- [Brief] Search the entries below for the string "silver" and copy the lines that hold it.

>>>

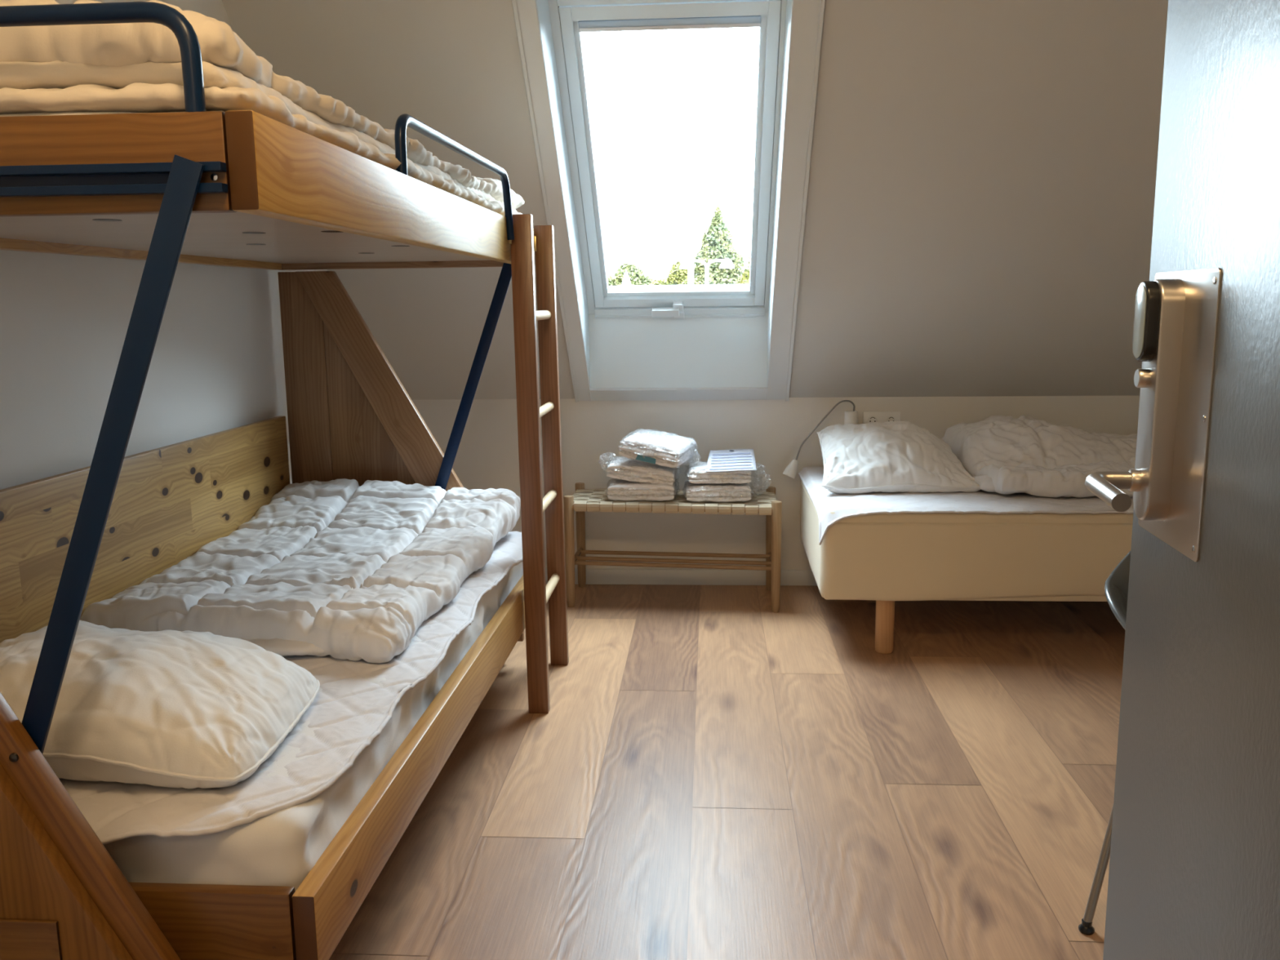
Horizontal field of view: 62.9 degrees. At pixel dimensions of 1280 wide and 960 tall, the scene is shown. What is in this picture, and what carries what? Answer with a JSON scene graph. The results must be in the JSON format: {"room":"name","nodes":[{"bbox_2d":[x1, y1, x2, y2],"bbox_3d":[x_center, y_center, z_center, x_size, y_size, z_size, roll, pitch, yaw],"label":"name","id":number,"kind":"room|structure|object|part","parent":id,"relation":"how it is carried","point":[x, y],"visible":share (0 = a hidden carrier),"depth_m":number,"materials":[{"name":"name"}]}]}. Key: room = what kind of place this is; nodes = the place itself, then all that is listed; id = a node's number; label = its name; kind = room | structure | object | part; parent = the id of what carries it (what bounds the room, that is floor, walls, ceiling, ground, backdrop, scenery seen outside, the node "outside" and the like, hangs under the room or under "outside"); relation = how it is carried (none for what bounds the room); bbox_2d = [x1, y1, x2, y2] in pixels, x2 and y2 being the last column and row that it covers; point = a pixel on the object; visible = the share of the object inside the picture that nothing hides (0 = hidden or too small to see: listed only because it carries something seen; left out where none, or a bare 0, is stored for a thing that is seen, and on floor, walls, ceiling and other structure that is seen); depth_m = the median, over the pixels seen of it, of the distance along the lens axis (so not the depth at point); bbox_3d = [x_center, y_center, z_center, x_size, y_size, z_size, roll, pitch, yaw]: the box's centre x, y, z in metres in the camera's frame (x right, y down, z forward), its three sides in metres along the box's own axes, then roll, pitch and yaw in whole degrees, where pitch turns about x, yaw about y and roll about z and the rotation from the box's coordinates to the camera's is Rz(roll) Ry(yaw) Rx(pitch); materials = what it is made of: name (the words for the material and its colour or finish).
{"room":"hostel bedroom","nodes":[
{"label":"hostel bedroom","id":0,"kind":"room"},
{"bbox_2d":[0,0,327,489],"bbox_3d":[-1.335,-0.357,2.207,0.120,2.400,4.485,0,10,4],"label":"wall","id":1,"kind":"structure","parent":0,"point":[216,365],"depth_m":2.50,"materials":[{"name":"white paint"}]},
{"bbox_2d":[222,0,1168,399],"bbox_3d":[0.738,-1.082,3.514,4.040,1.763,1.712,0,10,4],"label":"wall","id":2,"kind":"structure","parent":0,"point":[980,210],"depth_m":3.44,"materials":[{"name":"white paint"}]},
{"bbox_2d":[511,0,591,402],"bbox_3d":[-0.297,-0.987,3.530,0.068,1.592,1.538,0,10,4],"label":"trim","id":3,"kind":"structure","parent":2,"relation":"attached to","point":[525,11],"depth_m":3.49,"materials":[{"name":"white paint"}]},
{"bbox_2d":[535,0,792,388],"bbox_3d":[0.111,-0.955,3.641,0.757,1.362,1.344,0,10,4],"label":"window","id":4,"kind":"structure","parent":2,"relation":"in","point":[717,335],"depth_m":3.94,"materials":[{"name":"white paint"}]},
{"bbox_3d":[0.114,-0.692,4.248,0.134,0.072,0.061,0,10,4],"label":"handle","id":5,"kind":"part","parent":4,"relation":"part of","materials":[{"name":"white plastic"}]},
{"bbox_3d":[0.126,-1.110,3.755,0.686,0.967,0.937,0,10,4],"label":"sash","id":6,"kind":"part","parent":4,"relation":"part of","materials":[{"name":"white paint"}]},
{"bbox_2d":[589,386,768,400],"bbox_3d":[0.160,-0.365,4.363,0.740,0.070,0.070,0,10,4],"label":"trim","id":7,"kind":"structure","parent":2,"relation":"attached to","point":[743,393],"depth_m":4.35,"materials":[{"name":"white paint"}]},
{"bbox_2d":[766,0,825,401],"bbox_3d":[0.513,-0.986,3.475,0.090,1.593,1.540,0,10,4],"label":"trim","id":8,"kind":"structure","parent":2,"relation":"attached to","point":[807,15],"depth_m":3.46,"materials":[{"name":"white paint"}]},
{"bbox_2d":[328,583,1125,959],"bbox_3d":[0.444,1.042,1.367,4.501,0.120,6.800,0,10,4],"label":"floor","id":9,"kind":"structure","parent":0,"point":[710,772],"depth_m":2.58,"materials":[{"name":"brown wood"}]},
{"bbox_2d":[0,1,534,959],"bbox_3d":[-0.809,0.014,2.378,0.867,1.538,2.155,0,10,4],"label":"bunk bed","id":10,"kind":"object","parent":9,"relation":"on","point":[241,188],"visible":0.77,"depth_m":1.66,"materials":[{"name":"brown wood"}]},
{"bbox_3d":[-0.881,-0.498,1.302,0.692,0.168,0.023,0,10,4],"label":"guard rail","id":11,"kind":"part","parent":10,"relation":"part of","materials":[{"name":"blue paint"}]},
{"bbox_2d":[0,110,225,116],"bbox_3d":[-0.821,-0.585,2.311,0.761,0.097,1.991,0,10,4],"label":"mattress","id":12,"kind":"object","parent":10,"relation":"on","point":[47,113],"visible":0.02,"depth_m":1.33,"materials":[{"name":"white fabric"}]},
{"bbox_2d":[0,82,521,216],"bbox_3d":[-0.808,-0.654,2.317,0.801,0.038,2.055,0,10,4],"label":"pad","id":13,"kind":"object","parent":12,"relation":"on","point":[135,97],"visible":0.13,"depth_m":1.32,"materials":[{"name":"beige fabric"}]},
{"bbox_2d":[0,0,524,211],"bbox_3d":[-0.807,-0.728,2.333,0.757,0.129,2.075,0,10,4],"label":"duvet","id":14,"kind":"object","parent":13,"relation":"on","point":[115,55],"visible":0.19,"depth_m":1.34,"materials":[{"name":"beige fabric"}]},
{"bbox_3d":[-1.220,-0.561,2.342,0.030,0.119,1.993,0,10,4],"label":"wall rail","id":15,"kind":"part","parent":10,"relation":"part of","materials":[{"name":"brown wood"}]},
{"bbox_3d":[-0.822,-0.529,2.320,0.768,0.014,1.993,0,10,4],"label":"panel","id":16,"kind":"part","parent":10,"relation":"part of","materials":[{"name":"laminate"}]},
{"bbox_3d":[-1.085,-0.037,3.468,0.138,1.282,0.023,0,10,4],"label":"post","id":17,"kind":"part","parent":10,"relation":"part of","materials":[{"name":"brown wood"}]},
{"bbox_2d":[103,549,523,891],"bbox_3d":[-0.821,0.418,2.471,0.796,0.197,1.929,0,10,4],"label":"mattress","id":18,"kind":"object","parent":10,"relation":"on","point":[281,848],"visible":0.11,"depth_m":1.53,"materials":[{"name":"white fabric"}]},
{"bbox_2d":[58,531,522,844],"bbox_3d":[-0.794,0.344,2.429,0.820,0.046,1.943,0,10,4],"label":"pad","id":19,"kind":"object","parent":18,"relation":"on","point":[350,711],"visible":0.23,"depth_m":1.73,"materials":[{"name":"white fabric"}]},
{"bbox_2d":[0,620,319,788],"bbox_3d":[-0.891,0.346,1.819,0.640,0.161,0.540,0,10,4],"label":"pillow","id":20,"kind":"object","parent":19,"relation":"on","point":[171,708],"visible":0.87,"depth_m":1.64,"materials":[{"name":"white fabric"}]},
{"bbox_2d":[80,478,520,663],"bbox_3d":[-0.805,0.183,2.753,0.796,0.173,1.312,0,10,4],"label":"duvet","id":21,"kind":"object","parent":19,"relation":"on","point":[341,569],"visible":0.93,"depth_m":2.56,"materials":[{"name":"white fabric"}]},
{"bbox_3d":[-0.419,-0.562,2.289,0.037,0.119,2.055,0,10,4],"label":"rail","id":22,"kind":"part","parent":10,"relation":"part of","materials":[{"name":"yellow wood"}]},
{"bbox_3d":[-0.405,0.487,2.459,0.034,0.125,1.979,0,9,4],"label":"rail","id":23,"kind":"part","parent":10,"relation":"part of","materials":[{"name":"brown wood"}]},
{"bbox_3d":[-0.402,-0.670,2.396,0.027,0.184,0.936,0,10,6],"label":"guard rail","id":24,"kind":"part","parent":10,"relation":"part of","materials":[{"name":"black metal"}]},
{"bbox_2d":[508,213,568,713],"bbox_3d":[-0.305,-0.055,3.209,0.080,1.446,0.461,0,10,4],"label":"ladder","id":25,"kind":"object","parent":10,"relation":"attached to","point":[529,411],"visible":0.87,"depth_m":3.08,"materials":[{"name":"brown wood"}]},
{"bbox_2d":[563,482,782,613],"bbox_3d":[0.139,0.265,4.265,0.862,0.452,0.356,0,10,6],"label":"bench","id":26,"kind":"object","parent":9,"relation":"on","point":[597,500],"visible":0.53,"depth_m":4.16,"materials":[{"name":"brown wood"}]},
{"bbox_3d":[-0.280,0.286,4.169,0.041,0.452,0.041,0,10,4],"label":"leg","id":27,"kind":"part","parent":26,"relation":"part of","materials":[{"name":"brown wood"}]},
{"bbox_3d":[-0.252,0.236,4.464,0.041,0.452,0.041,0,10,4],"label":"leg","id":28,"kind":"part","parent":26,"relation":"part of","materials":[{"name":"brown wood"}]},
{"bbox_2d":[606,478,679,501],"bbox_3d":[0.012,0.028,4.223,0.303,0.074,0.251,0,10,5],"label":"pack","id":29,"kind":"object","parent":26,"relation":"on","point":[618,489],"visible":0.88,"depth_m":4.12,"materials":[{"name":"white fabric"}]},
{"bbox_2d":[598,453,679,484],"bbox_3d":[-0.005,-0.052,4.215,0.337,0.123,0.248,0,10,6],"label":"pack","id":30,"kind":"object","parent":29,"relation":"on","point":[622,468],"visible":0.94,"depth_m":4.12,"materials":[{"name":"white fabric"}]},
{"bbox_2d":[618,428,697,467],"bbox_3d":[0.072,-0.129,4.166,0.278,0.130,0.241,3,10,21],"label":"pack","id":31,"kind":"object","parent":30,"relation":"on","point":[649,446],"visible":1,"depth_m":4.09,"materials":[{"name":"white"}]},
{"bbox_3d":[0.123,0.109,4.088,0.787,0.033,0.028,1,10,7],"label":"seat rail","id":32,"kind":"part","parent":26,"relation":"part of","materials":[{"name":"brown wood"}]},
{"bbox_3d":[0.134,0.085,4.234,0.844,0.043,0.379,0,10,4],"label":"woven seat","id":33,"kind":"part","parent":26,"relation":"part of","materials":[{"name":"beige"}]},
{"bbox_2d":[682,466,771,502],"bbox_3d":[0.350,0.009,4.184,0.366,0.118,0.254,0,10,3],"label":"pack","id":34,"kind":"object","parent":26,"relation":"on","point":[695,492],"visible":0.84,"depth_m":4.08,"materials":[{"name":"white fabric"}]},
{"bbox_2d":[682,450,764,483],"bbox_3d":[0.330,-0.073,4.174,0.341,0.143,0.243,0,10,3],"label":"pack","id":35,"kind":"object","parent":34,"relation":"on","point":[697,473],"visible":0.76,"depth_m":4.08,"materials":[{"name":"white"}]},
{"bbox_2d":[705,448,756,471],"bbox_3d":[0.366,-0.080,4.180,0.196,0.053,0.277,0,10,6],"label":"leaflet","id":36,"kind":"object","parent":35,"relation":"on","point":[735,460],"visible":1,"depth_m":4.15,"materials":[{"name":"white paper"}]},
{"bbox_3d":[0.546,0.248,4.377,0.041,0.440,0.041,0,10,4],"label":"leg","id":37,"kind":"part","parent":26,"relation":"part of","materials":[{"name":"brown wood"}]},
{"bbox_3d":[0.529,0.300,4.066,0.041,0.440,0.041,0,10,4],"label":"leg","id":38,"kind":"part","parent":26,"relation":"part of","materials":[{"name":"brown wood"}]},
{"bbox_2d":[800,478,1133,653],"bbox_3d":[1.640,0.278,3.910,2.006,0.510,0.911,0,10,4],"label":"bed","id":39,"kind":"object","parent":9,"relation":"on","point":[885,558],"visible":0.46,"depth_m":3.48,"materials":[{"name":"beige fabric"}]},
{"bbox_3d":[0.845,0.494,3.610,0.063,0.203,0.063,0,10,4],"label":"leg","id":40,"kind":"part","parent":39,"relation":"part of","materials":[{"name":"brown wood"}]},
{"bbox_3d":[1.641,0.308,3.915,1.979,0.052,0.887,0,10,4],"label":"frame","id":41,"kind":"part","parent":39,"relation":"part of","materials":[{"name":"beige"}]},
{"bbox_2d":[798,466,1133,545],"bbox_3d":[1.624,0.079,3.859,2.000,0.122,0.930,0,10,4],"label":"sheet","id":42,"kind":"object","parent":39,"relation":"on","point":[845,505],"visible":0.21,"depth_m":3.55,"materials":[{"name":"white fabric"}]},
{"bbox_2d":[817,421,980,493],"bbox_3d":[0.947,-0.095,3.906,0.578,0.221,0.472,0,10,4],"label":"pillow","id":43,"kind":"object","parent":42,"relation":"on","point":[889,456],"visible":1,"depth_m":3.79,"materials":[{"name":"white fabric"}]},
{"bbox_2d":[941,415,1137,497],"bbox_3d":[1.703,-0.102,3.880,1.029,0.221,0.715,0,10,4],"label":"duvet","id":44,"kind":"object","parent":42,"relation":"on","point":[1003,455],"visible":0.59,"depth_m":3.82,"materials":[{"name":"white fabric"}]},
{"bbox_3d":[1.637,0.050,3.872,2.006,0.047,0.911,0,10,4],"label":"mattress","id":45,"kind":"part","parent":39,"relation":"part of","materials":[{"name":"beige fabric"}]},
{"bbox_2d":[1078,551,1130,935],"bbox_3d":[1.295,0.441,2.173,0.629,0.776,0.826,4,11,25],"label":"shell chair","id":46,"kind":"object","parent":9,"relation":"on","point":[1116,585],"visible":0.14,"depth_m":2.20,"materials":[{"name":"grey"}]},
{"bbox_3d":[0.927,0.642,2.034,0.203,0.409,0.017,-9,12,-40],"label":"leg","id":47,"kind":"part","parent":46,"relation":"part of","materials":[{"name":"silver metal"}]},
{"bbox_2d":[1084,0,1279,959],"bbox_3d":[0.507,0.023,0.826,0.125,2.052,0.863,1,10,8],"label":"door","id":48,"kind":"structure","parent":9,"relation":"on","point":[1194,871],"depth_m":1.04,"materials":[{"name":"grey paint"}]},
{"bbox_3d":[0.520,0.011,1.119,0.065,0.025,0.120,1,10,8],"label":"handle","id":49,"kind":"part","parent":48,"relation":"part of","materials":[{"name":"silver metal"}]},
{"bbox_3d":[0.574,-0.075,1.120,0.002,0.292,0.186,1,10,8],"label":"lock plate","id":50,"kind":"part","parent":48,"relation":"part of","materials":[{"name":"silver metal"}]},
{"bbox_2d":[412,395,1139,569],"bbox_3d":[0.807,0.032,4.536,4.040,0.805,0.250,0,10,4],"label":"wall","id":51,"kind":"structure","parent":0,"point":[486,457],"depth_m":4.43,"materials":[{"name":"white paint"}]},
{"bbox_2d":[545,568,817,586],"bbox_3d":[0.803,0.418,4.467,3.840,0.068,0.014,0,10,4],"label":"baseboard","id":52,"kind":"structure","parent":51,"relation":"attached to","point":[593,576],"depth_m":4.50,"materials":[{"name":"white paint"}]},
{"bbox_2d":[782,400,857,479],"bbox_3d":[0.744,-0.168,4.314,0.320,0.320,0.054,-3,10,-11],"label":"wall lamp","id":53,"kind":"object","parent":51,"relation":"attached to","point":[851,416],"visible":0.94,"depth_m":4.30,"materials":[{"name":"white plastic"}]},
{"bbox_2d":[862,411,900,423],"bbox_3d":[1.003,-0.245,4.340,0.153,0.077,0.014,0,10,4],"label":"power socket","id":54,"kind":"object","parent":51,"relation":"attached to","point":[868,416],"visible":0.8,"depth_m":4.33,"materials":[{"name":"white plastic"}]},
{"bbox_2d":[867,416,877,422],"bbox_3d":[0.965,-0.243,4.339,0.043,0.043,0.002,0,10,4],"label":"socket","id":55,"kind":"object","parent":54,"relation":"attached to","point":[870,419],"depth_m":4.34,"materials":[{"name":"white plastic"}]},
{"bbox_2d":[885,416,896,422],"bbox_3d":[1.041,-0.244,4.334,0.043,0.043,0.002,0,10,4],"label":"socket","id":56,"kind":"object","parent":54,"relation":"attached to","point":[887,418],"depth_m":4.33,"materials":[{"name":"white plastic"}]},
{"label":"outside","id":57,"kind":"structure","parent":0,"visible":0},
{"label":"ground","id":58,"kind":"structure","parent":57,"visible":0},
{"bbox_2d":[621,271,631,285],"bbox_3d":[3.339,-2.905,27.237,21.200,4.970,5.000,0,10,4],"label":"building","id":59,"kind":"structure","parent":58,"relation":"on","point":[626,282],"depth_m":24.87,"materials":[{"name":"white"}]},
{"bbox_2d":[607,262,655,285],"bbox_3d":[-0.995,-11.889,74.315,5.644,7.093,2.735,0,10,4],"label":"broadleaf tree","id":60,"kind":"object","parent":58,"relation":"on","point":[638,278],"visible":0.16,"depth_m":73.34,"materials":[{"name":"green plant"}]},
{"bbox_2d":[648,260,688,285],"bbox_3d":[0.835,-10.308,65.746,5.484,6.788,2.540,5,11,30],"label":"shrub","id":61,"kind":"object","parent":58,"relation":"on","point":[676,276],"visible":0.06,"depth_m":64.43,"materials":[{"name":"green plant"}]},
{"bbox_2d":[688,231,693,284],"bbox_3d":[1.098,-2.419,22.388,0.170,5.680,0.170,0,10,4],"label":"flagpole","id":62,"kind":"object","parent":58,"relation":"on","point":[691,237],"visible":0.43,"depth_m":21.97,"materials":[{"name":"white metal"}]},
{"bbox_2d":[679,257,734,284],"bbox_3d":[1.530,-2.418,23.884,1.240,5.170,0.332,0,10,4],"label":"street lamp","id":63,"kind":"object","parent":58,"relation":"on","point":[726,263],"visible":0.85,"depth_m":23.43,"materials":[{"name":"white metal"}]},
{"bbox_3d":[1.313,-4.857,23.484,0.426,0.189,0.060,0,10,4],"label":"arm","id":64,"kind":"part","parent":63,"relation":"part of","materials":[{"name":"white metal"}]},
{"bbox_3d":[1.688,-4.857,23.459,0.426,0.189,0.060,0,10,4],"label":"arm","id":65,"kind":"part","parent":63,"relation":"part of","materials":[{"name":"white"}]},
{"bbox_2d":[679,204,745,284],"bbox_3d":[4.351,-10.583,58.875,8.763,9.539,7.838,2,10,15],"label":"conifer","id":66,"kind":"object","parent":58,"relation":"on","point":[717,242],"visible":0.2,"depth_m":57.88,"materials":[{"name":"green plant"}]},
{"bbox_2d":[738,256,750,284],"bbox_3d":[13.359,-13.257,64.131,25.539,14.223,11.740,-7,12,-35],"label":"broadleaf tree","id":67,"kind":"object","parent":58,"relation":"on","point":[745,276],"visible":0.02,"depth_m":54.40,"materials":[{"name":"green plant"}]}
]}

<<<

- [Task output]
{"bbox_3d":[0.927,0.642,2.034,0.203,0.409,0.017,-9,12,-40],"label":"leg","id":47,"kind":"part","parent":46,"relation":"part of","materials":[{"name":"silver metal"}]},
{"bbox_3d":[0.520,0.011,1.119,0.065,0.025,0.120,1,10,8],"label":"handle","id":49,"kind":"part","parent":48,"relation":"part of","materials":[{"name":"silver metal"}]},
{"bbox_3d":[0.574,-0.075,1.120,0.002,0.292,0.186,1,10,8],"label":"lock plate","id":50,"kind":"part","parent":48,"relation":"part of","materials":[{"name":"silver metal"}]},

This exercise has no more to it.